Claude Duval was born in Normandy in 1643. Aged 14 he moved to Paris looking for work, before coming to England in 1660. He quickly gained a taste for drinking, gambling and womanising, and in order to finance these habits he turned to highway robbery.

Black Boy Public House, about 1905
Black Boy Public House, about 1905
 

Although a notorious highwayman, Duval also gained a reputation for gallantry. In his most famous exploit, he held up a lady's coach, knowing that there was £400 on board. He took only £100, allowing the lady to keep the rest on condition that she danced a coranto with him on the heath.

Not all stories, though, show him in such a positive light. On another occasion he held up a lady's coach, stealing everything including a silver baby's bottle, only returning it when forced to do so by an accomplice.

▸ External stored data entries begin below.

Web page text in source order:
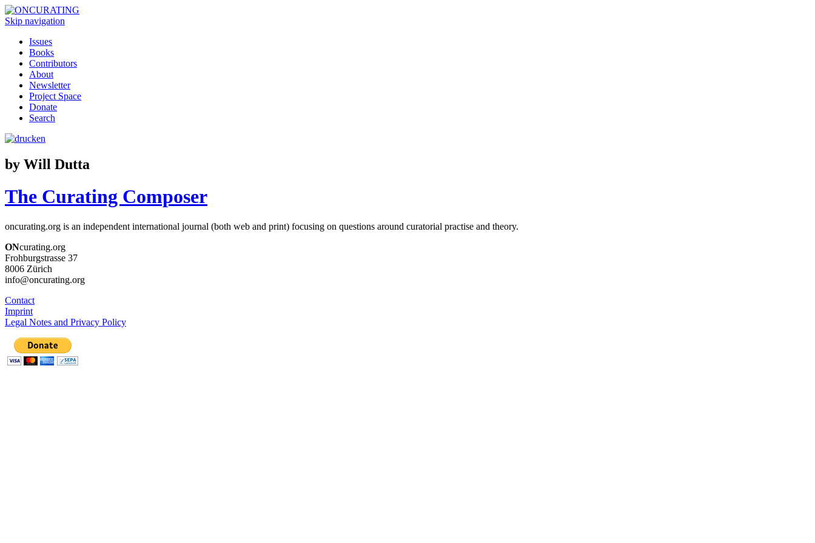
Skip navigation
Issues
Books
Contributors
About
Newsletter
Project Space
Donate
Search
by Will Dutta
The Curating Composer
oncurating.org is an independent international journal (both web and print) focusing on questions around curatorial practise and theory.
ONcurating.org
Frohburgstrasse 37
8006 Zürich
info@oncurating.org
Contact
Imprint
Legal Notes and Privacy Policy
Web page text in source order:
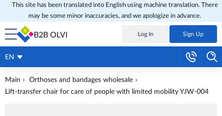
This site has been translated into English using machine translation. There
may be some minor inaccuracies, and we apologize in advance.
B2B OLVI Log In Sign Up
EN
Main
Orthoses and bandages wholesale
Lift-transfer chair for care of people with limited mobility YJW-004
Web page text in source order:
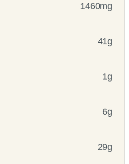
1460mg
41g
1g
6g
29g
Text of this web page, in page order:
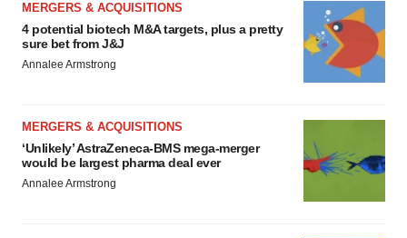
MERGERS & ACQUISITIONS
4 potential biotech M&A targets, plus a pretty
sure bet from J&J
Annalee Armstrong
MERGERS & ACQUISITIONS
‘Unlikely’ AstraZeneca-BMS mega-merger
would be largest pharma deal ever
Annalee Armstrong
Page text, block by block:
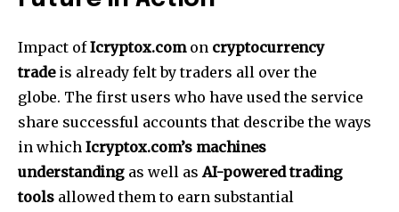
Impact ofIcryptox.comon cryptocurrency
tradeis already felt by traders all over the
globe. The first users who have used the service
share successful accounts that describe the ways
in which Icryptox.com’s machines
understanding as well asAI-powered trading
tools allowed them to earn substantial
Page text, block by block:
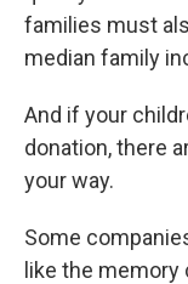
families must
median family
And if your
donation, there
your way.
Some
like the
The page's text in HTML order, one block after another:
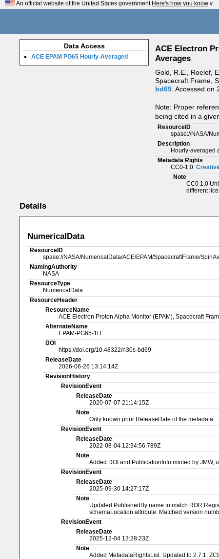
An official website of the United States government Here's how you know v
Data Access
ACE EPAM PG65 Hourly-Averaged
ACE Electron
Averages
Gold, R.E., Roelof,
Spacecraft Frame,
bd69 . Accessed on
Note: Proper
being cited in a
ResourceID
spase://NASA/
Description
Hourly-averaged
Metadata Rights
CC0-1.0:
Note
CC0 1.0
different
Details
NumericalData
ResourceID
spase://NASA/NumericalData/ACE/EPAM/SpacecraftFrame/
NamingAuthority
NASA
ResourceType
NumericalData
ResourceHeader
ResourceName
ACE Electron Proton Alpha Monitor (EPAM), Spacecraft
AlternateName
EPAM-PG65-1H
DOI
https://doi.org/10.48322/n30s-bd69
ReleaseDate
2026-06-26 13:14:14Z
RevisionHistory
RevisionEvent
ReleaseDate
2020-07-07 21:14:15Z
Note
Only known prior ReleaseDate of the metadata
RevisionEvent
ReleaseDate
2022-08-04 12:34:56.789Z
Note
Added DOI and PublicationInfo minted by JMW,
RevisionEvent
ReleaseDate
2025-09-30 14:27:17Z
Note
Updated PublishedBy name to match ROR
schemaLocation attribute. Matched version
RevisionEvent
ReleaseDate
2025-12-04 13:28:23Z
Note
Added MetadataRightsList. Updated to 2.7.1.
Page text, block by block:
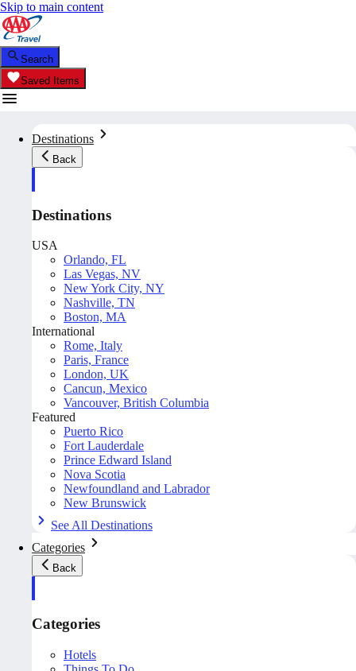
Skip to main content
Search
Saved Items
Destinations
Back
Destinations
USA
Orlando, FL
Las Vegas, NV
New York City, NY
Nashville, TN
Boston, MA
International
Rome, Italy
Paris, France
London, UK
Cancun, Mexico
Vancouver, British Columbia
Featured
Puerto Rico
Fort Lauderdale
Prince Edward Island
Nova Scotia
Newfoundland and Labrador
New Brunswick
See All Destinations
Categories
Back
Categories
Hotels
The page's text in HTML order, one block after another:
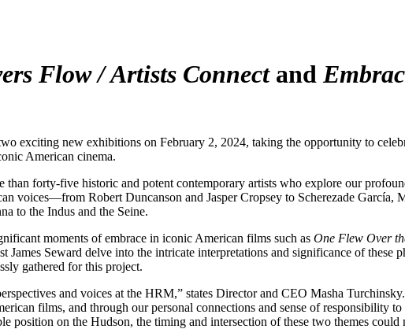
Flow / Artists Connectand
new exhibitions on February 2, 2024, taking the opportunity to
American cinema.
than forty-five historic and potent contemporary artists who explore our
voices—from Robert Duncanson and Jasper Cropsey to Scherezade
to the Indus and the Seine.
moments of embrace in iconic American films such as One Flew Over
James Seward delve into the intricate interpretations and significance of these
gathered for this project.
and voices at the HRM,” states Director and CEO Masha
films, and through our personal connections and sense of responsibility
on the Hudson, the timing and intersection of these two themes could
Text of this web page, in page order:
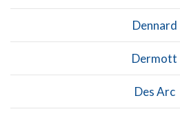
Dennard
Dermott
Des Arc
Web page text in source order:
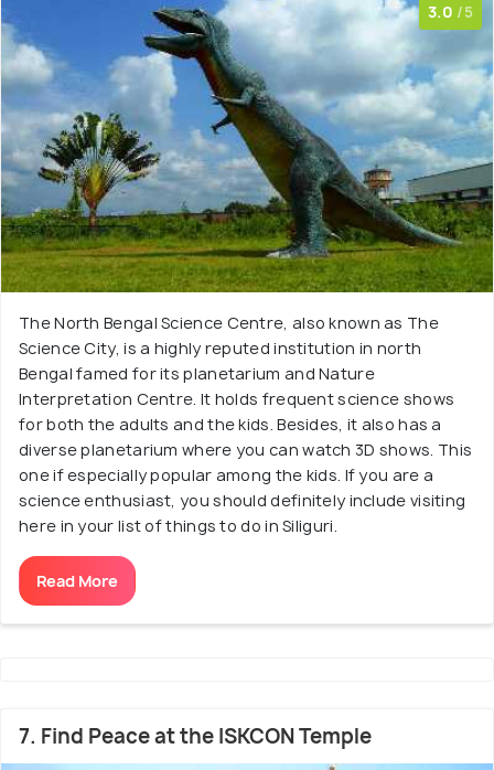
3.0 /5
The North Bengal Science Centre, also known as The
Science City, is a highly reputed institution in north
Bengal famed for its planetarium and Nature
Interpretation Centre. It holds frequent science shows
for both the adults and the kids. Besides, it also has a
diverse planetarium where you can watch 3D shows. This
one if especially popular among the kids. If you are a
science enthusiast, you should definitely include visiting
here in your list of things to do in Siliguri.
Read More
7. Find Peace at the ISKCON Temple
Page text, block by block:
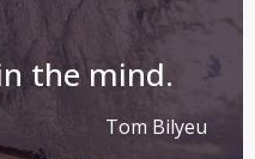
the mind.
Tom Bilyeu
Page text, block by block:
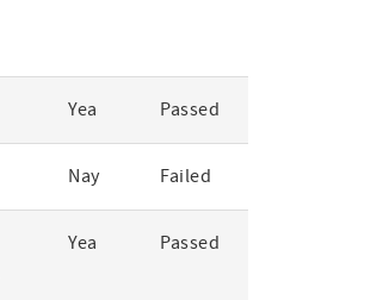
Yea Passed
Nay Failed
Yea Passed
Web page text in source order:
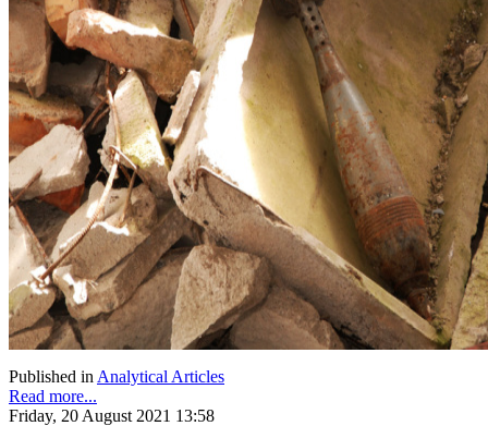
Published in Analytical Articles
Read more...
Friday, 20 August 2021 13:58
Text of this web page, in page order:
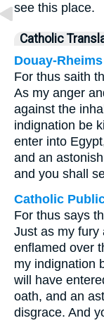
see this place.
Catholic
Douay-
For thus saith
As my anger
against the
indignation be
enter into
and an
and you shall
Catholic
For thus says
Just as my fury
enflamed over
my indignation
will have
oath, and an
disgrace. And
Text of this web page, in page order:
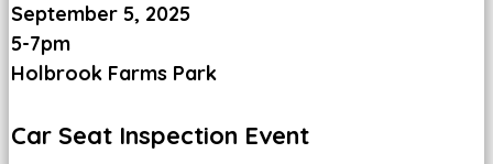
September 5, 2025
5-7pm
Holbrook Farms Park
Car Seat Inspection Event
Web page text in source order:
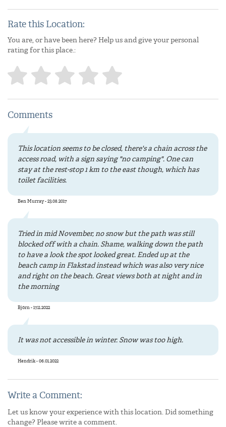
Rate this Location:
You are, or have been here? Help us and give your personal
rating for this place.:
Comments
This location seems to be closed, there's a chain across the
access road, with a sign saying "no camping". One can
stay at the rest-stop 1 km to the east though, which has
toilet facilities.
Ben Murray - 23.08.2017
Tried in mid November, no snow but the path was still
blocked off with a chain. Shame, walking down the path
to have a look the spot looked great. Ended up at the
beach camp in Flakstad instead which was also very nice
and right on the beach. Great views both at night and in
the morning
Björn - 17.11.2022
It was not accessible in winter. Snow was too high.
Hendrik - 06.01.2022
Write a Comment:
Let us know your experience with this location. Did something
change? Please write a comment.
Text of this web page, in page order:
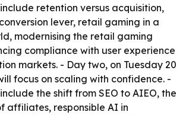
retention versus acquisition,
lever, retail gaming in a
modernising the retail gaming
compliance with user experience
markets. - Day two, on Tuesday 20
focus on scaling with confidence. -
the shift from SEO to AIEO, the
affiliates, responsible AI in
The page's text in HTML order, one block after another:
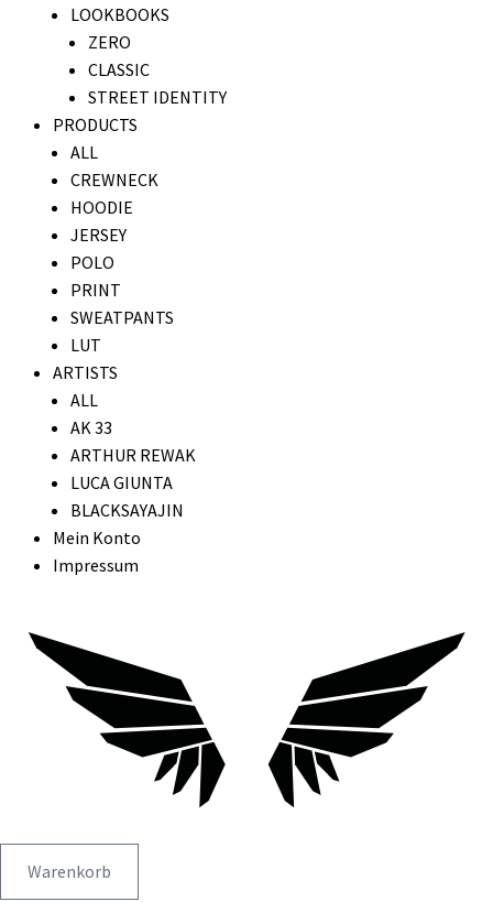
LOOKBOOKS
ZERO
CLASSIC
STREET IDENTITY
PRODUCTS
ALL
CREWNECK
HOODIE
JERSEY
POLO
PRINT
SWEATPANTS
LUT
ARTISTS
ALL
AK 33
ARTHUR REWAK
LUCA GIUNTA
BLACKSAYAJIN
Mein Konto
Impressum
Warenkorb
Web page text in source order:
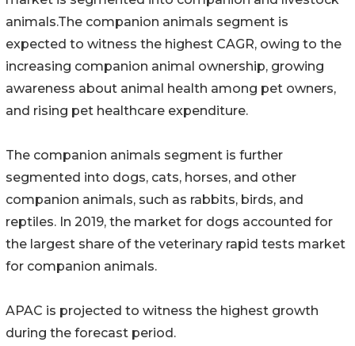
animals.The companion animals segment is
expected to witness the highest CAGR, owing to the
increasing companion animal ownership, growing
awareness about animal health among pet owners,
and rising pet healthcare expenditure.
The companion animals segment is further
segmented into dogs, cats, horses, and other
companion animals, such as rabbits, birds, and
reptiles. In 2019, the market for dogs accounted for
the largest share of the veterinary rapid tests market
for companion animals.
APAC is projected to witness the highest growth
during the forecast period.
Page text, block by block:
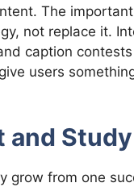
The
not replace it.
caption
users
grow from one
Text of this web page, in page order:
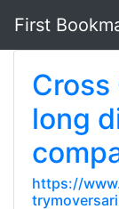
First
long
https://
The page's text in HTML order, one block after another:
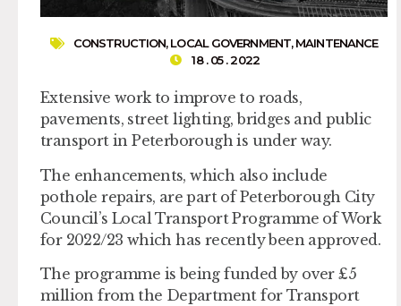
CONSTRUCTION,LOCAL GOVERNMENT,MAINTENANCE
18 . 05 . 2022
Extensive work to improve to roads,
pavements, street lighting, bridges and public
transport in Peterborough is under way.
The enhancements, which also include
pothole repairs, are part of Peterborough City
Council’s Local Transport Programme of Work
for 2022/23 which has recently been approved.
The programme is being funded by over £5
million from the Department for Transport
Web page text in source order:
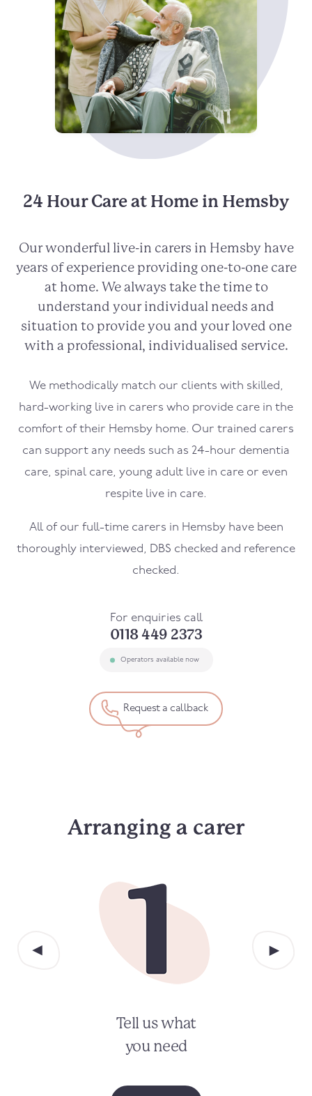
24 Hour Care at Home in Hemsby
Our wonderful live-in carers in Hemsbyhave
years of experience providing one-to-one care
at home. We always take the time to
understand your individual needs and
situation to provide you and your loved one
with a professional, individualised service.
We methodically match our clients with skilled,
hard-working live in carers who provide care in the
comfort of their Hemsby home. Our trained carers
can support any needs such as 24-hour dementia
care, spinal care, young adult live in care or even
respite live in care.
All of our full-time carers in Hemsbyhave been
thoroughly interviewed, DBS checked and reference
checked.
For enquiries call
0118 449 2373
Operators available now
Request a callback
Arranging a carer
Tell us what
you need
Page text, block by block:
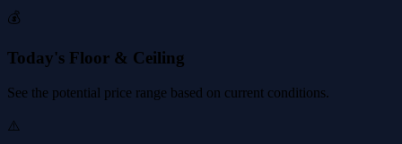
💰
Today's Floor & Ceiling
See the potential price range based on current conditions.
⚠️
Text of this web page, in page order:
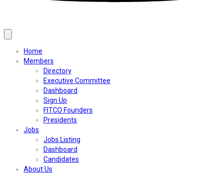
Home
Members
Directory
Executive Committee
Dashboard
Sign Up
FITCO Founders
Presidents
Jobs
Jobs Listing
Dashboard
Candidates
About Us

Duval was arrested while drunk in a London pub, and taken to Newgate Prison. It is said that many women of high standing pleaded for his pardon, but to no avail - he was hanged at Tyburn in 1670, aged only 26. He is buried in Covent Garden Church, under a stone bearing the following epitaph:

"Here lies Du Vall; reader, if male thou art,
Look to thy purse; if female, to thy heart.
Much havoc hath he made of both; for all
Men he made stand, and women he made fall."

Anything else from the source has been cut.